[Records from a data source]
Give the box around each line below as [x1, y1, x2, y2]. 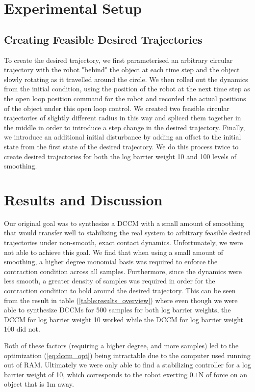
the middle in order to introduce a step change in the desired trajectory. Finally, [4, 122, 245, 132]
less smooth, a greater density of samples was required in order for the [4, 276, 215, 286]
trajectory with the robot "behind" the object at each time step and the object [4, 64, 240, 75]
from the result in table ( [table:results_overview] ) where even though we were [4, 295, 238, 305]
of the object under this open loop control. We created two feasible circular [4, 103, 229, 113]
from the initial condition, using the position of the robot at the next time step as [4, 84, 250, 94]
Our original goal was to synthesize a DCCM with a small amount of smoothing [4, 218, 244, 228]
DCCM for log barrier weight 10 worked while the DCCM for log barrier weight [4, 314, 244, 324]
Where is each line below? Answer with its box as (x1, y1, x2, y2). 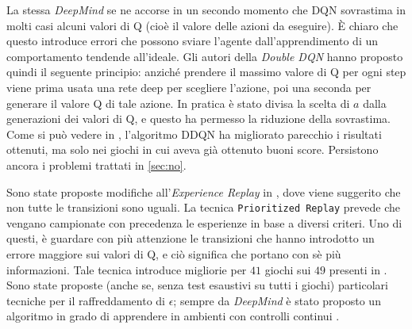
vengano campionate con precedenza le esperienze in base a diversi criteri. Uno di (6, 214, 402, 231)
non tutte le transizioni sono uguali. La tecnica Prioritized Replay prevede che (6, 199, 401, 216)
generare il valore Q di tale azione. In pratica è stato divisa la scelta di (6, 94, 350, 111)
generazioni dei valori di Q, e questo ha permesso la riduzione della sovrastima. (6, 110, 391, 127)
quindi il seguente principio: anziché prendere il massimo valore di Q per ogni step (6, 63, 406, 80)
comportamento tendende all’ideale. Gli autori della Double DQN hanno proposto (6, 48, 403, 64)
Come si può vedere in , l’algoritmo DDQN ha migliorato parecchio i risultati (6, 125, 382, 142)
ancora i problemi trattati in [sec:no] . (6, 156, 187, 173)
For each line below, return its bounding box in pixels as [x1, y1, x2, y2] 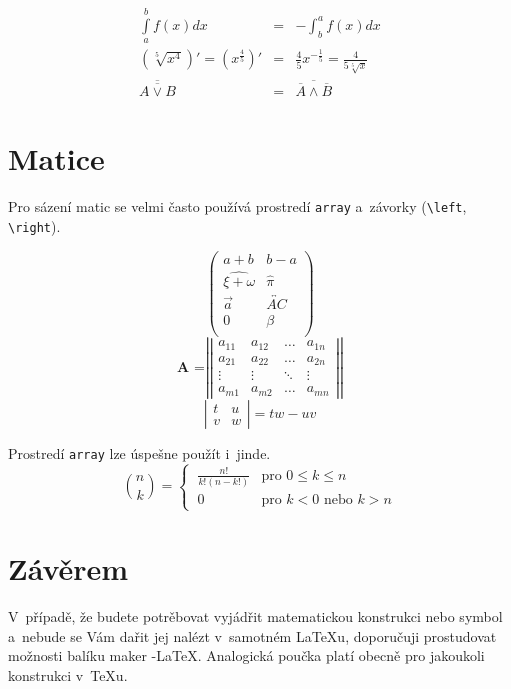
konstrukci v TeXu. [8, 665, 128, 686]
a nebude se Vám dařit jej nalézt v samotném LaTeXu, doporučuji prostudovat [8, 625, 497, 646]
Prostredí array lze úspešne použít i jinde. [8, 443, 271, 464]
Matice [8, 138, 105, 179]
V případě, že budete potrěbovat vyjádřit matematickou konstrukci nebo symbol [8, 606, 503, 627]
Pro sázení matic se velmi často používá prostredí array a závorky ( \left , [8, 196, 467, 217]
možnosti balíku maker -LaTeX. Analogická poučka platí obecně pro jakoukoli [8, 645, 485, 666]
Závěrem [8, 548, 129, 589]
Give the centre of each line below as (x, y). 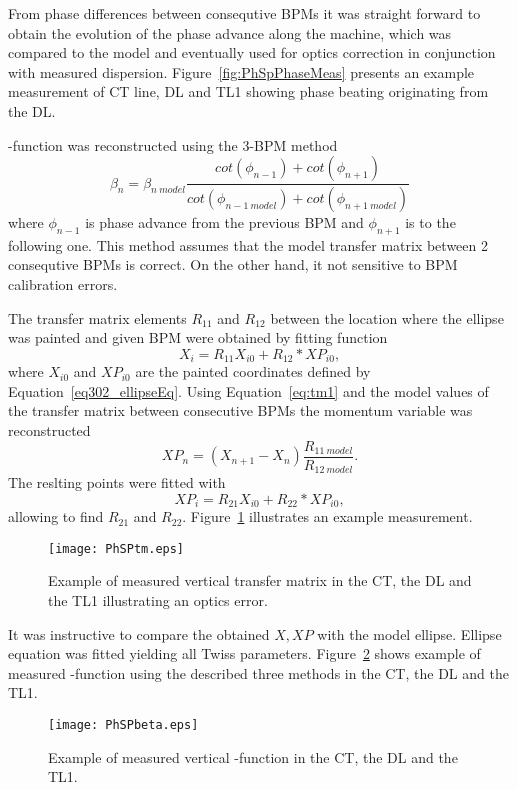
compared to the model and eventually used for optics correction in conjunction (252, 52)
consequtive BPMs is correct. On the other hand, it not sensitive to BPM (233, 264)
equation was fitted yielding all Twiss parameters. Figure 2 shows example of (244, 653)
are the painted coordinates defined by (253, 371)
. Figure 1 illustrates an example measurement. (327, 516)
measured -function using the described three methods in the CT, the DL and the (258, 672)
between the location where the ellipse (387, 317)
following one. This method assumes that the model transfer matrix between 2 (248, 244)
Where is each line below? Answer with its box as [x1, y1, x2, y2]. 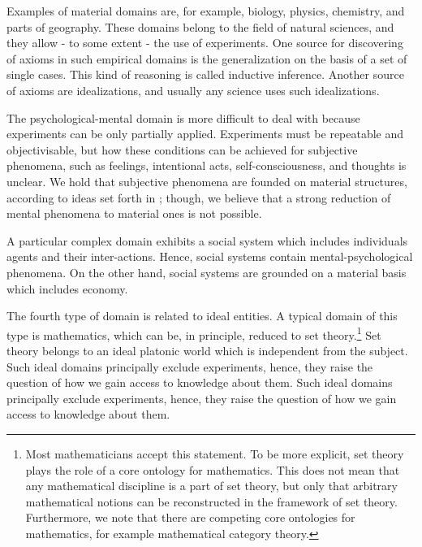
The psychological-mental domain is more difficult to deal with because [6, 109, 360, 126]
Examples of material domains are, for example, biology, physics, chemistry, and [6, 2, 405, 19]
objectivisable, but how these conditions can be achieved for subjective [6, 141, 358, 158]
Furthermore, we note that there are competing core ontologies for [25, 509, 355, 526]
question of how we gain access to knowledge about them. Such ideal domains [6, 374, 393, 391]
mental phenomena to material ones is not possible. [6, 205, 262, 222]
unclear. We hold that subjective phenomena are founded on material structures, [6, 172, 407, 189]
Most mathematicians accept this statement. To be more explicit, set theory [25, 445, 404, 462]
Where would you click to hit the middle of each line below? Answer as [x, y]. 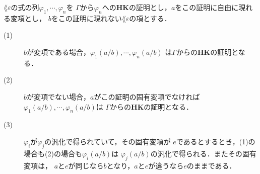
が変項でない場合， [59, 96]
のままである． [211, 165]
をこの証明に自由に [207, 7]
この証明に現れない [90, 18]
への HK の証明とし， [137, 7]
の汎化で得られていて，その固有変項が [108, 141]
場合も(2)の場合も [53, 153]
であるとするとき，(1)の [216, 141]
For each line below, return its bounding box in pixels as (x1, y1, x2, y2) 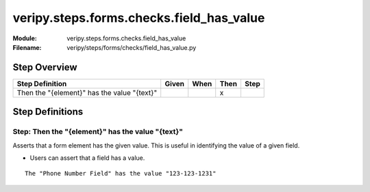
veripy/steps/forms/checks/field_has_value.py (66, 43, 197, 51)
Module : (12, 34, 37, 42)
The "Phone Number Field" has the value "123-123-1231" (25, 169, 217, 178)
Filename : (12, 43, 42, 51)
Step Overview (12, 61, 78, 73)
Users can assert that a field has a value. (29, 154, 145, 162)
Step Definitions (12, 106, 84, 118)
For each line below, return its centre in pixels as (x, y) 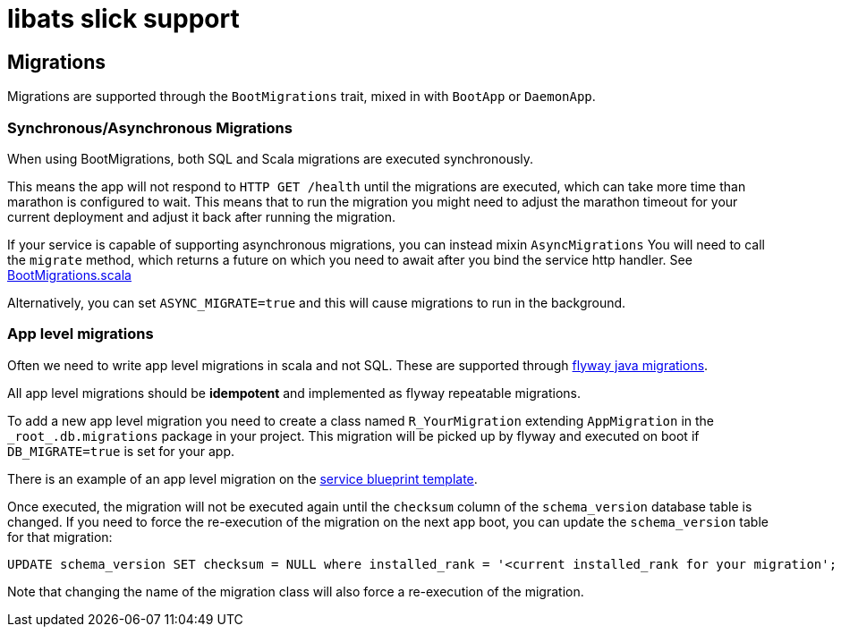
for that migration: (60, 537)
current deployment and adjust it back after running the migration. (202, 216)
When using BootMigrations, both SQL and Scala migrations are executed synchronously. (271, 158)
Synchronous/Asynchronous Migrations (150, 127)
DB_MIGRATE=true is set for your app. (121, 451)
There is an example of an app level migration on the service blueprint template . (242, 478)
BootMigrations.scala (69, 275)
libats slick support (123, 19)
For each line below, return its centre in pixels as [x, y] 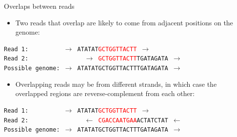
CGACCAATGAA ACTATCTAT [133, 120]
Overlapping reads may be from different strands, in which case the [116, 84]
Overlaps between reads [39, 6]
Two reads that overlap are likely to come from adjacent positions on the [124, 22]
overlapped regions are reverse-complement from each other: [105, 93]
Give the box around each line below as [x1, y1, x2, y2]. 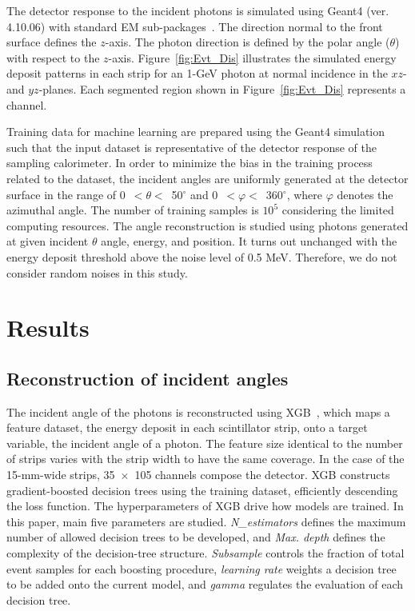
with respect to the [6, 49, 100, 66]
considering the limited [281, 202, 394, 218]
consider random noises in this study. [6, 264, 188, 281]
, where [286, 186, 323, 202]
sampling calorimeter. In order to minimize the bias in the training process [6, 154, 373, 171]
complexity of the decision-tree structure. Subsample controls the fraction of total [6, 545, 405, 561]
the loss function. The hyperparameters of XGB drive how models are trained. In [6, 497, 404, 514]
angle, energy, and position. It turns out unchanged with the [101, 233, 397, 250]
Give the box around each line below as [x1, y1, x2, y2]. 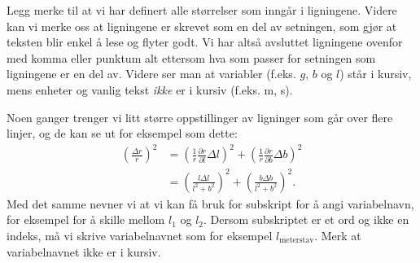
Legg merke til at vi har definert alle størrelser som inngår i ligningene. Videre [7, 2, 397, 18]
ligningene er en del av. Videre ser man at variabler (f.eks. [7, 65, 296, 82]
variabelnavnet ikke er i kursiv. [7, 243, 161, 260]
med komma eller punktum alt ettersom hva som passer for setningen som [7, 49, 376, 66]
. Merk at [314, 227, 361, 243]
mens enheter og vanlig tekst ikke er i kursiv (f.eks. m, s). [7, 81, 293, 98]
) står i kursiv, [339, 65, 412, 82]
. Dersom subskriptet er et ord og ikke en [203, 211, 409, 228]
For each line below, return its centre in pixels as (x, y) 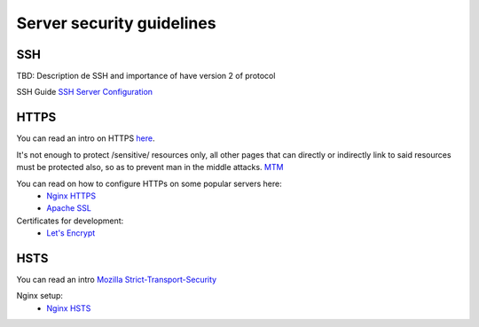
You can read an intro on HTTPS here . (86, 138)
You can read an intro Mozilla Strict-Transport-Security (117, 280)
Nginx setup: (40, 296)
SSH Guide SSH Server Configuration (85, 92)
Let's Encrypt (71, 233)
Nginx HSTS (69, 308)
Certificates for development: (70, 221)
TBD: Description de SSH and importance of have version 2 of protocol (146, 76)
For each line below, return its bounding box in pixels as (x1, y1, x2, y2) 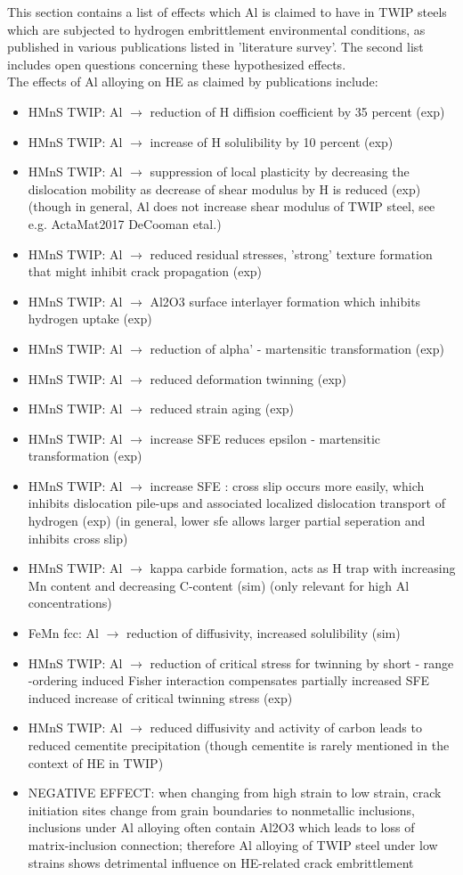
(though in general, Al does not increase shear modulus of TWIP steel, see (28, 197, 435, 216)
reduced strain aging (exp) (150, 399, 295, 418)
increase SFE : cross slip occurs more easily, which (150, 476, 425, 495)
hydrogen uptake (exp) (28, 309, 152, 328)
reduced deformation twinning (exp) (150, 369, 347, 388)
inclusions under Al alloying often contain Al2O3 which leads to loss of (28, 818, 415, 837)
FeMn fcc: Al (28, 624, 99, 642)
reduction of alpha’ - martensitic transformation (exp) (150, 339, 444, 357)
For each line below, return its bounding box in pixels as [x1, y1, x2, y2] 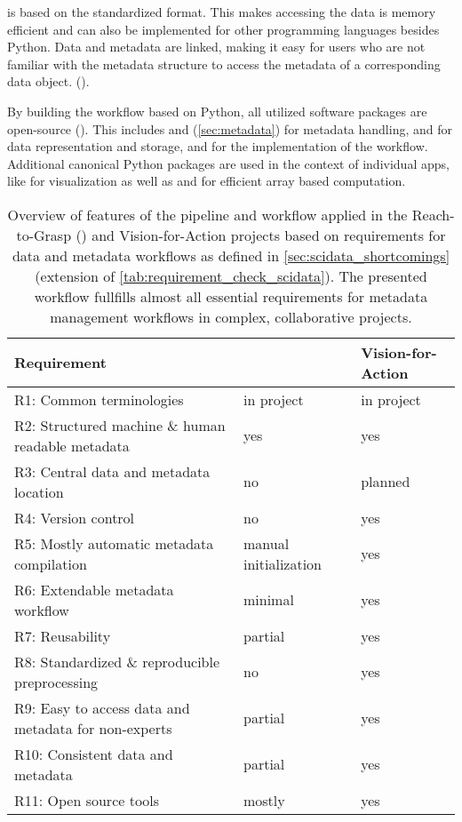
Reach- [411, 204, 455, 225]
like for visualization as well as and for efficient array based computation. [7, 172, 406, 190]
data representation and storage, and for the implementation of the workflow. [7, 137, 428, 156]
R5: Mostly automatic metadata [14, 532, 214, 554]
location [14, 481, 64, 502]
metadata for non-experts [14, 717, 172, 738]
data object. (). [7, 72, 90, 91]
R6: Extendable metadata [14, 579, 174, 600]

**TASK INSTRUCTIONS**: Give only the number of lines above that hold the string "function".

**WRITTEN SOLUTION**: 2